Data literacy focuses on bringing the right content to the right people with the right skills, ensuring a proper handling of data related matters. Data literacy encompasses the analytical, technical, and critical thinking skills and knowledge needed by employees at every level of your company. (Cf Article Why data literacy is pivotal in untapping your data value potential)

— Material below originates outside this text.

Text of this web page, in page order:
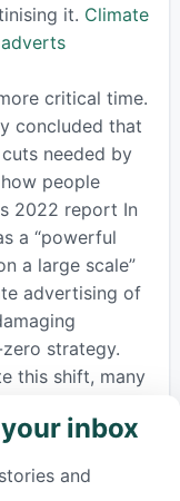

By providing employees the possibility to acquire the right set of skills to manage and exploit data, companies will increase their ability to leverage the full potential of their data assets. Why? Because employees at all levels will be able to understand and address the challenges of data in a knowledgeable way hence limiting the risk of inadequate actions, project failure and missed opportunities.

In summary:

1.     A Data Ecosystem is a set of functional, technological and human elements to manage the data lifecycle and create value based on data assets

2.     There are 7 dimensions that need to be addressed to design the right Data Strategy and build a strong Data Ecosystem. Failing to address all of them or focusing only on a selection of these will inevitably create holes in the overall puzzle.

3.     Dimensions are:

a.     Vision: a clear overview of the purpose of data within the company

b.     Value creation: use cases, exploitation, consumption

c.     Organization: functions, roles and responsibilities

d.     Governance: policies, principles, rules, procedures, standards

e.     Architecture: technological environnement, infrastructure, tools

f.      Culture: the ability of a company to embed and use data in the decision-making process

g.     Literacy: the analytical, technical and critical thinking skills and knowledge needed by employees at every level of a company

As I said in Episode 1, a one liner statement is only the beginning of the story. The real difficulty comes from the definition of the other dimensions of your Data Strategy. Failing to address all the dimensions will inevitably create an unbalanced data ecosystem and in turn generate inefficiencies, issues and missed data value potential.